O terceiro dia com Pedro me trouxe de volta ao loft. Na noite anterior, chegamos tarde depois de um longo dia de sessão de fotos. Nem almoçamos. Aparentemente, quando a inspiração bate, é preciso aproveitar. Na verdade, quando uma mulher tira a parte de cima da roupa e você é um homem hétero, não é tão difícil imaginar que a inspiração vai sair de controle. Todos os homens são tarados, de um jeito ou de outro. Este aqui só estava disfarçado de artista francês gostosão. Tenho de admitir, porém, que aquilo estava funcionando totalmente comigo. Eu estava morrendo de vontade de colocar as mãos nele. Em qualquer lugar daquele corpo. Aquele físico alto e musculoso, com a cintura estreita, me deixou salivando pelo segundo dia consecutivo. Infelizmente, Pedro era um viciado em trabalho. Depois que voltamos para o seu loft, jantamos pizza e então ele retornou ao estúdio a fim de trabalhar nas fotos daquele dia. Quando fui para a cama ele ainda não tinha chegado. O fato de ele não ter tentado nada depois daquele beijo me irritou. Eu estava disposta a dar o próximo passo. Precisava parar de pensar em Matteo e no chaveiro de prancha com a chave da porta da frente e do seu coração.

[...]

Hoje, Pedro não estava me esperando na cozinha. Depois que desci as escadas, eu esperava encontrá-lo ali, preparando o café. Mas não. Só encontrei um bilhete sobre a mesa, ao lado do bule de café.

Ma jolie,
Me encontre no andar de baixo quando estiver pronta. Temos muito trabalho pela frente.

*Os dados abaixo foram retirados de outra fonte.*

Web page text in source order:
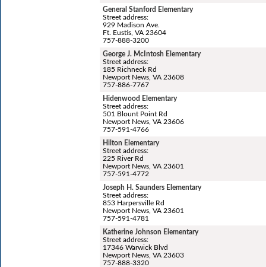
General Stanford Elementary
Street address:
929 Madison Ave.
Ft. Eustis, VA 23604
757-888-3200
George J. McIntosh Elementary
Street address:
185 Richneck Rd
Newport News, VA 23608
757-886-7767
Hidenwood Elementary
Street address:
501 Blount Point Rd
Newport News, VA 23606
757-591-4766
Hilton Elementary
Street address:
225 River Rd
Newport News, VA 23601
757-591-4772
Joseph H. Saunders Elementary
Street address:
853 Harpersville Rd
Newport News, VA 23601
757-591-4781
Katherine Johnson Elementary
Street address:
17346 Warwick Blvd
Newport News, VA 23603
757-888-3320
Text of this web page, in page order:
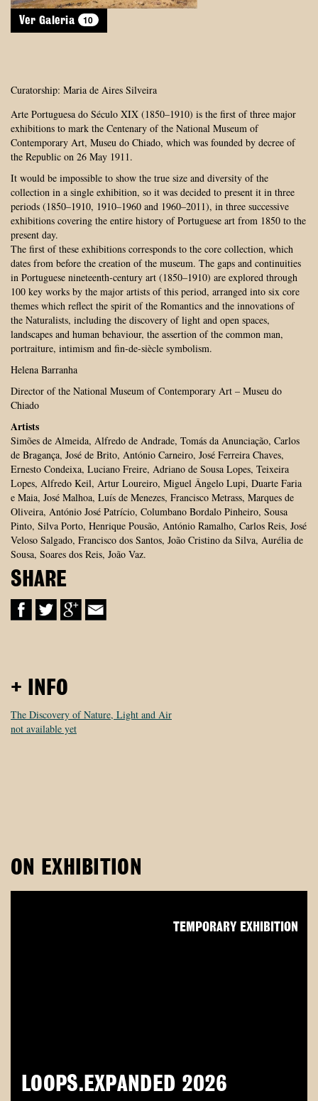
Ver Galeria 10
Curatorship: Maria de Aires Silveira
Arte Portuguesa do Século XIX (1850–1910) is the first of three major
exhibitions to mark the Centenary of the National Museum of
Contemporary Art, Museu do Chiado, which was founded by decree of
the Republic on 26 May 1911.
It would be impossible to show the true size and diversity of the
collection in a single exhibition, so it was decided to present it in three
periods (1850–1910, 1910–1960 and 1960–2011), in three successive
exhibitions covering the entire history of Portuguese art from 1850 to the
present day.
The first of these exhibitions corresponds to the core collection, which
dates from before the creation of the museum. The gaps and continuities
in Portuguese nineteenth-century art (1850–1910) are explored through
100 key works by the major artists of this period, arranged into six core
themes which reflect the spirit of the Romantics and the innovations of
the Naturalists, including the discovery of light and open spaces,
landscapes and human behaviour, the assertion of the common man,
portraiture, intimism and fin-de-siècle symbolism.
Helena Barranha
Director of the National Museum of Contemporary Art – Museu do
Chiado
Artists
Simões de Almeida, Alfredo de Andrade, Tomás da Anunciação, Carlos
de Bragança, José de Brito, António Carneiro, José Ferreira Chaves,
Ernesto Condeixa, Luciano Freire, Adriano de Sousa Lopes, Teixeira
Lopes, Alfredo Keil, Artur Loureiro, Miguel Ângelo Lupi, Duarte Faria
e Maia, José Malhoa, Luís de Menezes, Francisco Metrass, Marques de
Oliveira, António José Patrício, Columbano Bordalo Pinheiro, Sousa
Pinto, Silva Porto, Henrique Pousão, António Ramalho, Carlos Reis, José
Veloso Salgado, Francisco dos Santos, João Cristino da Silva, Aurélia de
Sousa, Soares dos Reis, João Vaz.
SHARE
+ INFO
The Discovery of Nature, Light and Air
not available yet
ON EXHIBITION
LOOPS.EXPANDED 2026
TEMPORARY EXHIBITION
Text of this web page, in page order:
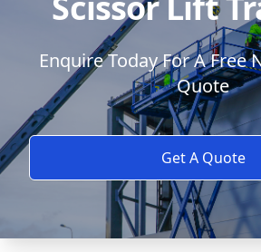
Enquire Today For A Free
Quote
Get A Quote
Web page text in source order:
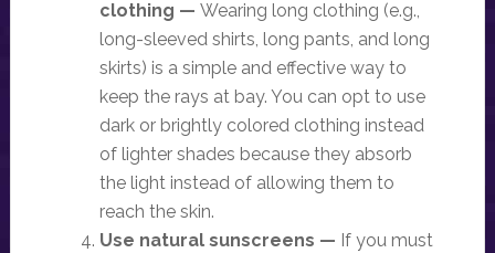
clothing — Wearing long clothing (e.g.,
long-sleeved shirts, long pants, and long
skirts) is a simple and effective way to
keep the rays at bay. You can opt to use
dark or brightly colored clothing instead
of lighter shades because they absorb
the light instead of allowing them to
reach the skin.
Use natural sunscreens — If you must
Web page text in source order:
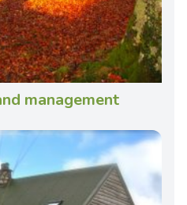
management
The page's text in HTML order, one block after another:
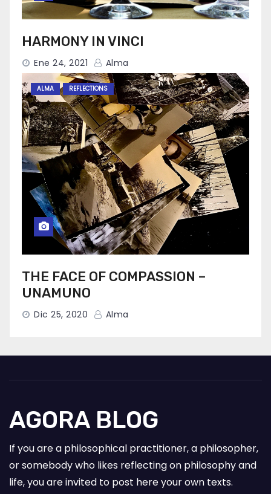
HARMONY IN VINCI
Ene 24, 2021 Alma
ALMA REFLECTIONS
THE FACE OF COMPASSION –
UNAMUNO
Dic 25, 2020 Alma
AGORA BLOG
If you are a philosophical practitioner, a philosopher,
or somebody who likes reflecting on philosophy and
life, you are invited to post here your own texts.
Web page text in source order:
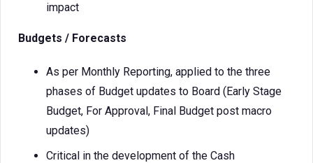
impact
Budgets / Forecasts
As per Monthly Reporting, applied to the three
phases of Budget updates to Board (Early Stage
Budget, For Approval, Final Budget post macro
updates)
Critical in the development of the Cash
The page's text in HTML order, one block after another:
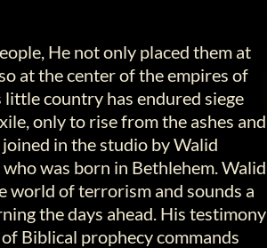
He not only placed them at
at the center of the empires of
country has endured siege
only to rise from the ashes and
in the studio by Walid
was born in Bethlehem. Walid
world of terrorism and sounds a
the days ahead. His testimony
Biblical prophecy commands
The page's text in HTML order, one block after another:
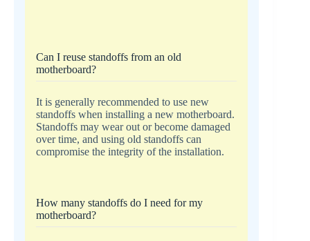
Can I reuse standoffs from an old
motherboard?
It is generally recommended to use new
standoffs when installing a new motherboard.
Standoffs may wear out or become damaged
over time, and using old standoffs can
compromise the integrity of the installation.
How many standoffs do I need for my
motherboard?
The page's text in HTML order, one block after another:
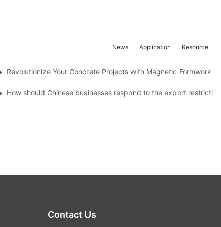
Resource
Application
News
knowledge exchange
Revolutionize Your Concrete Projects with Magnetic Formwork
How should Chinese businesses respond to the export
Contact Us
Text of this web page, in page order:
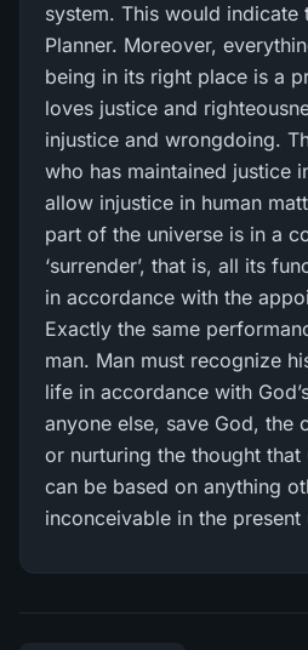
system. This would indicate
Planner. Moreover,
being in its right place is a
loves justice and
injustice and wrongdoing.
who has maintained justice
allow injustice in human
part of the universe is in a
‘surrender’, that is, all its
in accordance with the
Exactly the same
man. Man must recognize
life in accordance with
anyone else, save God, the
or nurturing the thought that
can be based on anything
inconceivable in the present

Comi uma banana, tomei café e, com minhas muletas, desci de elevador até o estúdio, que estava muito mais movimentado que no dia anterior. Mais uma vez, havia muitos homens de preto correndo para lá e para cá, tirando fotos. Era interessante ver de perto o trabalho de um artista mundialmente famoso enquanto ele aperfeiçoava sua arte e orientava os assistentes.

— Até que enfim você chegou. — Um dos homens se aproximou. Ele agarrou meu braço e tentou me puxar, muito mais rápido do que as muletas me permitiam andar.

Enquanto eu lutava para me manter em pé, a parte de baixo da muleta se enroscou em um fio estendido no chão de concreto. A muleta virou e me fez inclinar para a frente. Por pouco não coloquei todo o meu peso sobre o tornozelo machucado. Meu corpo se balançou, mas consegui me equilibrar. Chega! Completamente irritada, puxei o braço.

— Cuidado aí, cara. Você vai levar uma muleta na bunda se não parar de puxar o meu braço. Não sou um cachorro na coleira. — Apontei a muleta na direção do seu rosto — Fique longe de mim.

— Que se passe-t-il? — perguntou uma voz agitada atrás de nós. Pedro se levantou, colocou as mãos nos quadris. — O que significa isso?

— Sr. Arias, a modelo não estava sendo rápida o bastante, e o senhor está esperando por ela há uma hora — o assistente respondeu.

Uma hora? Que se dane! Se ele queria que eu me levantasse cedo, deveria ter programado um despertador. A culpa não era minha.

— Imbécile — ele murmurou, alto o suficiente para nós dois ouvirmos. — Você tem problemas de visão?

O homem franziu o nariz.

— Como assim?

— É surdo também?

Desta vez ele entendeu a afronta.

— Olha, sr. Arias, o senhor disse que as modelos deveriam seguir as regras, o que inclui chegar no horário. Ela está atrasada, muito atrasada. Uma hora de atraso. Eu só estava tentando levá-la...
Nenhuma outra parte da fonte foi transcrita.